→ ABOUT THIS TASK
Locate each line below that includes "Overdiep" and reproduce it.

→ EXTRACTED DATA
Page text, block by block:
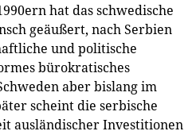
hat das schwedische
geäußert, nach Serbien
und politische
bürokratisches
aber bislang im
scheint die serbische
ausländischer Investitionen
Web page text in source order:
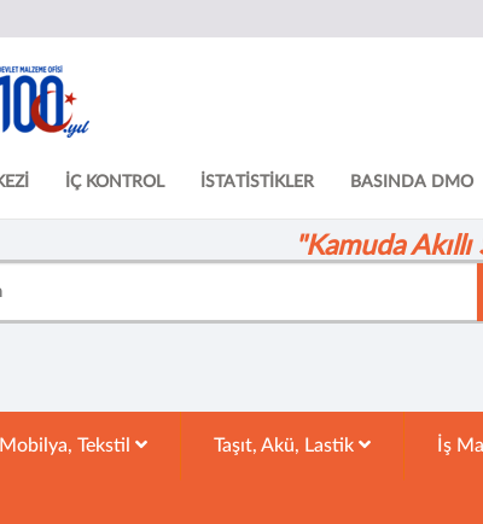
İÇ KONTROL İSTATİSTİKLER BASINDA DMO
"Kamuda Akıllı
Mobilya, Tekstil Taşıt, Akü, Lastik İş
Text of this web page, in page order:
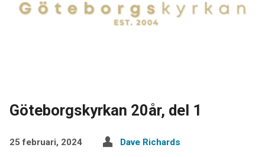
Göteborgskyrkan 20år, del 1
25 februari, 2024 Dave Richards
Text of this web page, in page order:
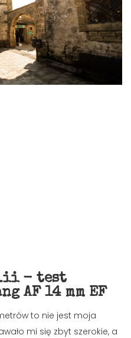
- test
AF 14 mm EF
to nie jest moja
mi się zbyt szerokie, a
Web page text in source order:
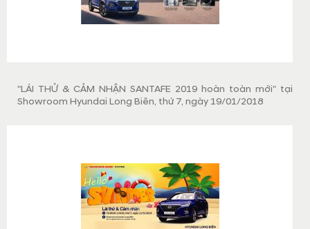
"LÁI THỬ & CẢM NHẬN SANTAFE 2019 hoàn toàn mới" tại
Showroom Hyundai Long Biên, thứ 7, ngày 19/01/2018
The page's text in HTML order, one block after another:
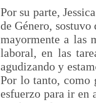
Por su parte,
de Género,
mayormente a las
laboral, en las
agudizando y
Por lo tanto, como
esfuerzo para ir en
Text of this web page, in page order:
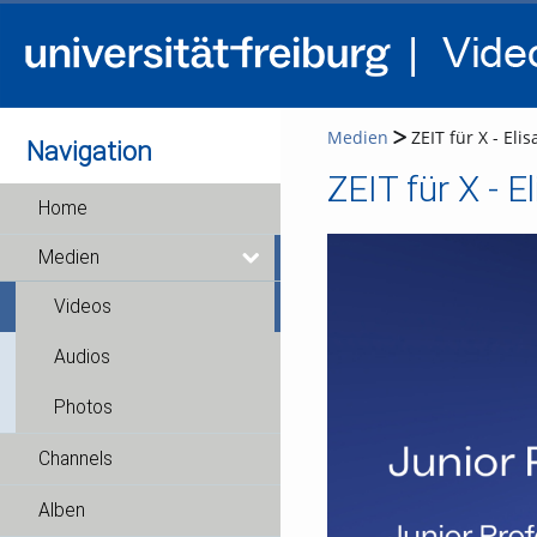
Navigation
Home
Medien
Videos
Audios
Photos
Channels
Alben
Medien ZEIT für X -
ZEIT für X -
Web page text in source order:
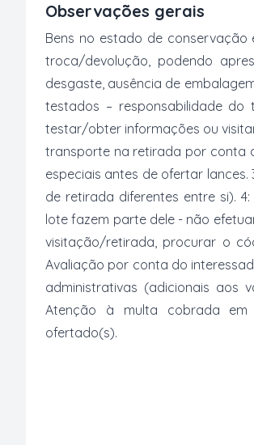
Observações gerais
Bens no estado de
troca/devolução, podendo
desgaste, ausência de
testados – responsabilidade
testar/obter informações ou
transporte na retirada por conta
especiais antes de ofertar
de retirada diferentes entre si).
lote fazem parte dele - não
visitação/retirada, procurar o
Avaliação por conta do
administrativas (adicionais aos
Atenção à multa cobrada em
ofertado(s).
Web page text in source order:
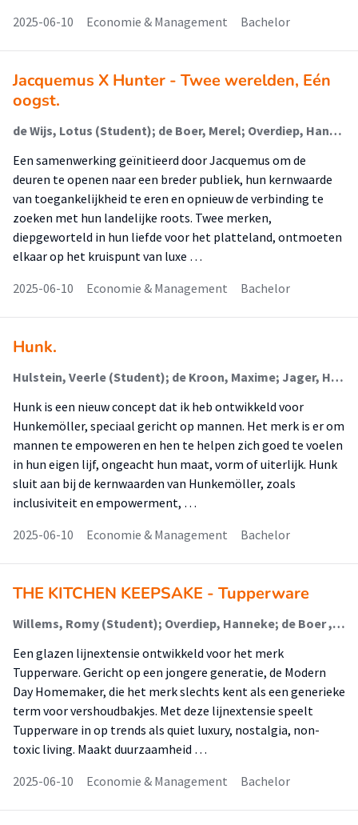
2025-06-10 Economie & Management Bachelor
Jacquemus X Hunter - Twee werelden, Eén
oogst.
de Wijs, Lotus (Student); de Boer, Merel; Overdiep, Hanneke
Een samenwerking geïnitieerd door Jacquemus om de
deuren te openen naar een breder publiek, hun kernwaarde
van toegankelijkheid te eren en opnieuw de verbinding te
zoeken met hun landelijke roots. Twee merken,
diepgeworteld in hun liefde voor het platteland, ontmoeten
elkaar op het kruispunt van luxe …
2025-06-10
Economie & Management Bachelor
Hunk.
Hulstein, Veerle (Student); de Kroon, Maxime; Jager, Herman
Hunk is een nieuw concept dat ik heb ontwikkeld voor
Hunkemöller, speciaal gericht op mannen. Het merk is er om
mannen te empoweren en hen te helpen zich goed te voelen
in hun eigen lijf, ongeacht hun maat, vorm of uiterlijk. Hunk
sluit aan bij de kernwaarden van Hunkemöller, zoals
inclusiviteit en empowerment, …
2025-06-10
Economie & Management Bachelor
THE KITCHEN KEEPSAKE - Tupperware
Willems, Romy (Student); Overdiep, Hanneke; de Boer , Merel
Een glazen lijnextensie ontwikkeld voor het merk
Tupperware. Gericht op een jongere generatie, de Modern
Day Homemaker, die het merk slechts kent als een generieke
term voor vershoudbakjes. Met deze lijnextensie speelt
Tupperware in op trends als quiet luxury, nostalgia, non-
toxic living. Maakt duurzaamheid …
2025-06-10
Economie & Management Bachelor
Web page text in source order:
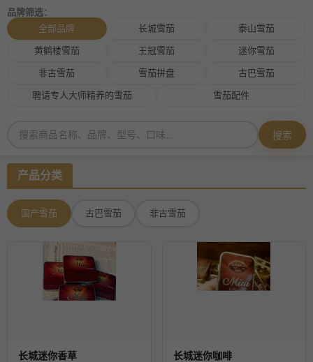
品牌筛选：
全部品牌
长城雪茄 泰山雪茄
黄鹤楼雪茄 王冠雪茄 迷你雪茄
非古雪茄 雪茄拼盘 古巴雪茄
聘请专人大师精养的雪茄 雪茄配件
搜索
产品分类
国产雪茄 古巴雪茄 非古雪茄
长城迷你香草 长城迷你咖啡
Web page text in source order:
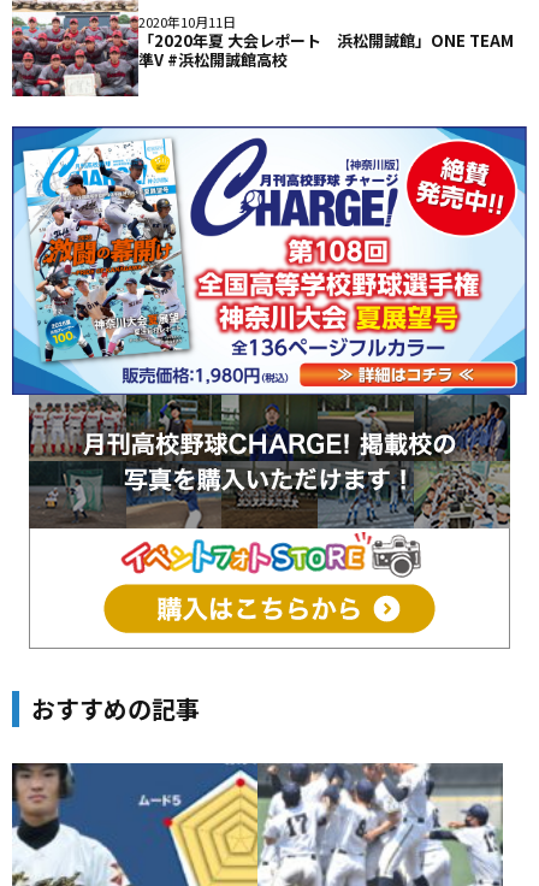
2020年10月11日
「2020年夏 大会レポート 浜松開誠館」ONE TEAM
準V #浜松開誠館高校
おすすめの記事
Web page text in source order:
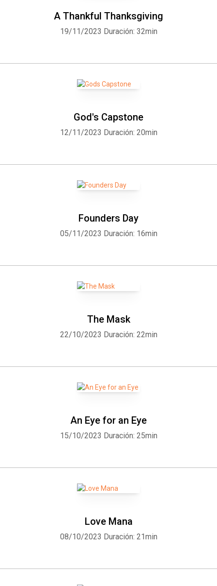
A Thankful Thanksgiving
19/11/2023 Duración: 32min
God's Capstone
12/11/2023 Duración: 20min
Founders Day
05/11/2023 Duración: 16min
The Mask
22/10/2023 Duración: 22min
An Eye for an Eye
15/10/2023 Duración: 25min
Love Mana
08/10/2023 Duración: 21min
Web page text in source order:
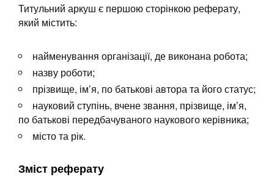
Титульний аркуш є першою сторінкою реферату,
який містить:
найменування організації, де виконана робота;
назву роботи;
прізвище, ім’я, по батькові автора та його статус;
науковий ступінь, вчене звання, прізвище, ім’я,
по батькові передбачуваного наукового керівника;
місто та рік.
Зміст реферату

→ SOLUTION
de Wijs, Lotus (Student); de Boer, Merel; Overdiep, Hanneke
Willems, Romy (Student); Overdiep, Hanneke; de Boer , Merel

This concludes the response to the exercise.